[Task input Boundary: Start]

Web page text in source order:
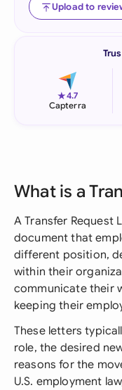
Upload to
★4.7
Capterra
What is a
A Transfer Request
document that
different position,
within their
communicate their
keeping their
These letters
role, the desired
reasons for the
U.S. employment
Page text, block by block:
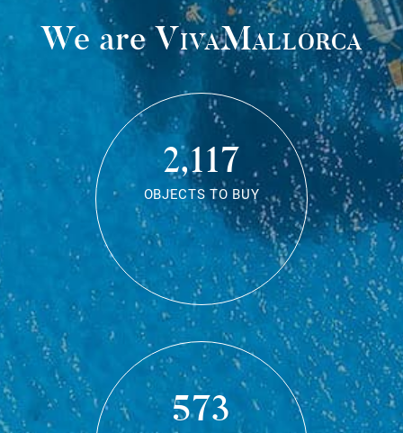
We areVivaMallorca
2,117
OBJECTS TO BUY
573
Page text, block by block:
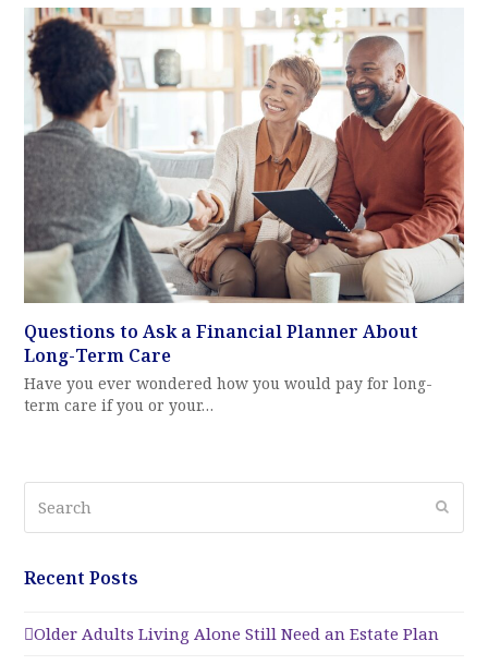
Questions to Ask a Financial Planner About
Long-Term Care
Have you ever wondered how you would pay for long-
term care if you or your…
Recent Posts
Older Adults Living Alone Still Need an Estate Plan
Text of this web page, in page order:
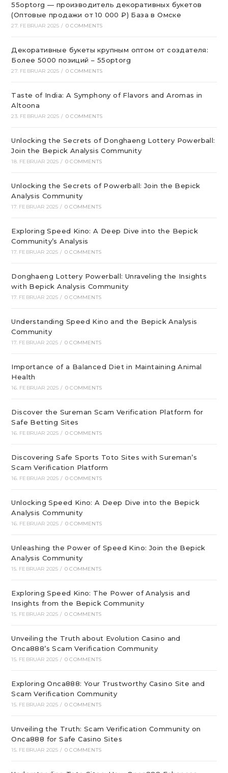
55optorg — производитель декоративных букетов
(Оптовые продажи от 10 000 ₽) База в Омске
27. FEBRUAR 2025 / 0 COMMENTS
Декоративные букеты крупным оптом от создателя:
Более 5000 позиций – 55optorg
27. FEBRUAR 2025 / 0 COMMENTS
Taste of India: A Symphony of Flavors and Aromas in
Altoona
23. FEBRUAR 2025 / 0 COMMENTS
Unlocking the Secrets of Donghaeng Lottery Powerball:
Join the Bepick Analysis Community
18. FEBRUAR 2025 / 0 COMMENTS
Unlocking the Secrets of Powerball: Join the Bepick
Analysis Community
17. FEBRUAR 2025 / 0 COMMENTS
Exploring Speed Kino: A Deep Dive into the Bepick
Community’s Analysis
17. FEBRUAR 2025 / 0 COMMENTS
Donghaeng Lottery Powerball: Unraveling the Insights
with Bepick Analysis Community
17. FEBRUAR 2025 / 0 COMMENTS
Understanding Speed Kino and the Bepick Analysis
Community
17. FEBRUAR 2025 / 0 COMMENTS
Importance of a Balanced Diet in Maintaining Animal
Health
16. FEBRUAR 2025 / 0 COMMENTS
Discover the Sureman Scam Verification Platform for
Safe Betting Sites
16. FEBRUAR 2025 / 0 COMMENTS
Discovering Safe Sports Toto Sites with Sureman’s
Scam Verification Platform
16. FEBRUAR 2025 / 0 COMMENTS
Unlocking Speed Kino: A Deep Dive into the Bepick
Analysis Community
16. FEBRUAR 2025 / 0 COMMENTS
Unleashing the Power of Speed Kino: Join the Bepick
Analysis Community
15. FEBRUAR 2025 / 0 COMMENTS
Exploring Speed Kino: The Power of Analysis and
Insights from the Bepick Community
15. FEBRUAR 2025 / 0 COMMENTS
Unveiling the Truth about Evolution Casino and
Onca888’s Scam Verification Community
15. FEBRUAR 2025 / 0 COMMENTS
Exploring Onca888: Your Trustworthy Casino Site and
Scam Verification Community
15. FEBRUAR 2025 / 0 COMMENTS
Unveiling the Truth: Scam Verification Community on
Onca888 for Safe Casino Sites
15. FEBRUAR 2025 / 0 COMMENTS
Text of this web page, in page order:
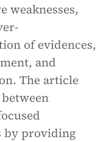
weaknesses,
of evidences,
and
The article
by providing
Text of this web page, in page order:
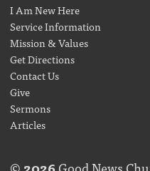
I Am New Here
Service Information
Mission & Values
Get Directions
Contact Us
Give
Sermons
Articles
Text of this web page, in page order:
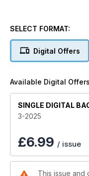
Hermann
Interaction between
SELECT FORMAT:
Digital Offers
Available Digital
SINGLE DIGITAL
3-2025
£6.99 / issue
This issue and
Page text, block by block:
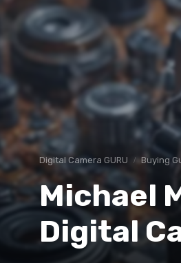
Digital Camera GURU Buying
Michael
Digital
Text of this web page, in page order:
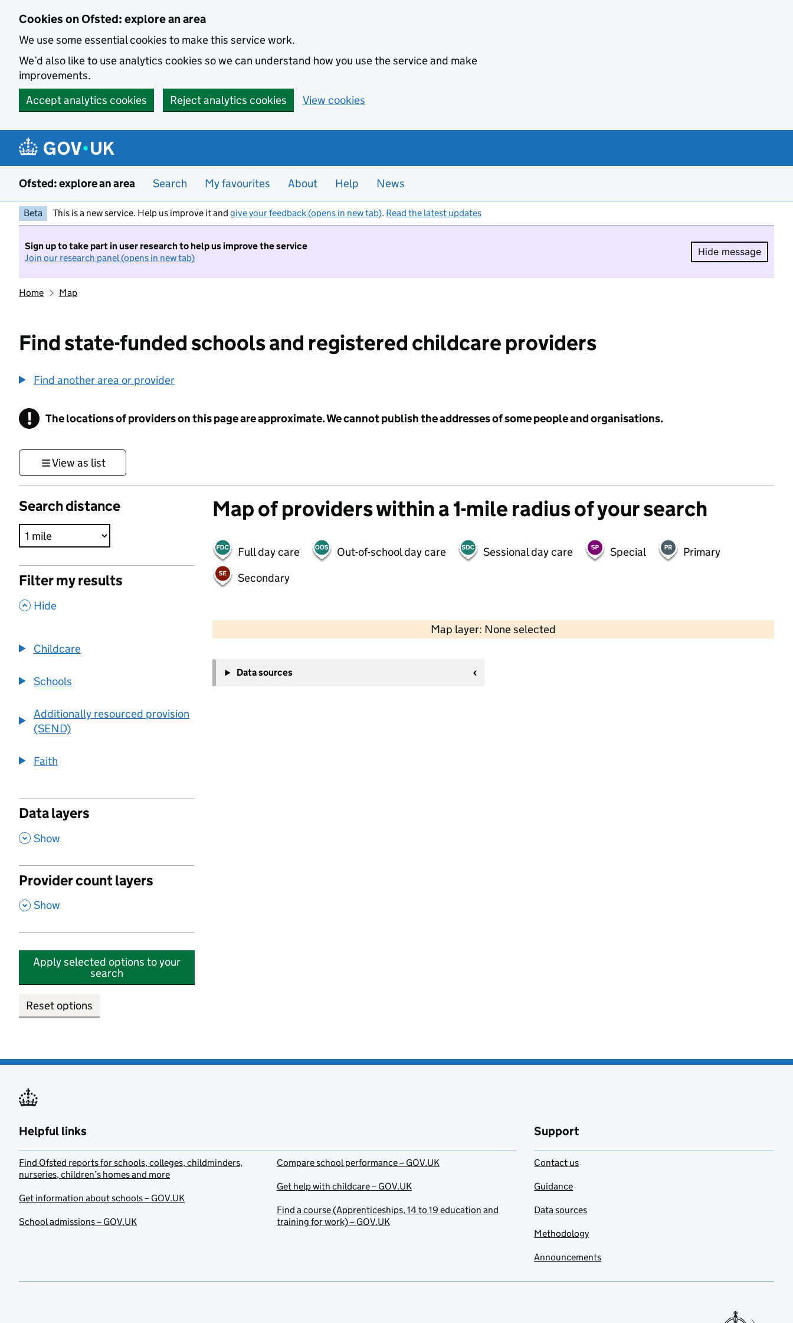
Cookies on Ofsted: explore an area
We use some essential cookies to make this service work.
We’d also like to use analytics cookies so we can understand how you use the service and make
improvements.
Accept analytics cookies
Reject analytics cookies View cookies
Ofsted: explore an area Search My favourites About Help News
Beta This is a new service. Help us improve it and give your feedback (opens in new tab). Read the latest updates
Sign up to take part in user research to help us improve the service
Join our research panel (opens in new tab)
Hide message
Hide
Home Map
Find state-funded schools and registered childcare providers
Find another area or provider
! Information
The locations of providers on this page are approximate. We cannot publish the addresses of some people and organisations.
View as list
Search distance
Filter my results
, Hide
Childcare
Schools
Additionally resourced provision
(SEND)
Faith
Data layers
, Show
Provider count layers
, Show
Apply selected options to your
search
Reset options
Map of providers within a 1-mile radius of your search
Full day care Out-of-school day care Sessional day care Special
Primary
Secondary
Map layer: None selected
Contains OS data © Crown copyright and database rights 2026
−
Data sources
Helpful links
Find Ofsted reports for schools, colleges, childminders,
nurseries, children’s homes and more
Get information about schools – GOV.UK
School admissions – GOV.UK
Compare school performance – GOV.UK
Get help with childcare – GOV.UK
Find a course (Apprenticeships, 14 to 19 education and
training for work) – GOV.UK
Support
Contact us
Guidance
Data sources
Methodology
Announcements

[Task input Boundary: End]

The expected output is the lines above from the one containing "Onca888’s Scam Verification Community" to the one containing "Reject analytics cookies View cookies", both ends included, reproduced exactly with every picture left out.

Reply:
Onca888’s Scam Verification Community
15. FEBRUAR 2025 / 0 COMMENTS
Exploring Onca888: Your Trustworthy Casino Site and
Scam Verification Community
15. FEBRUAR 2025 / 0 COMMENTS
Unveiling the Truth: Scam Verification Community on
Onca888 for Safe Casino Sites
15. FEBRUAR 2025 / 0 COMMENTS
Text of this web page, in page order:
weaknesses,
of evidences,
and
The article
by providing
Text of this web page, in page order:
I Am New Here
Service Information
Mission & Values
Get Directions
Contact Us
Give
Sermons
Articles
Text of this web page, in page order:
Hermann
Interaction between
SELECT FORMAT:
Digital Offers
Available Digital
SINGLE DIGITAL
3-2025
£6.99 / issue
This issue and
Page text, block by block:
Digital Camera GURU Buying
Michael
Digital
Text of this web page, in page order:
Cookies on Ofsted: explore an area
We use some essential cookies to make this service work.
We’d also like to use analytics cookies so we can understand how you use the service and make
improvements.
Accept analytics cookies
Reject analytics cookies View cookies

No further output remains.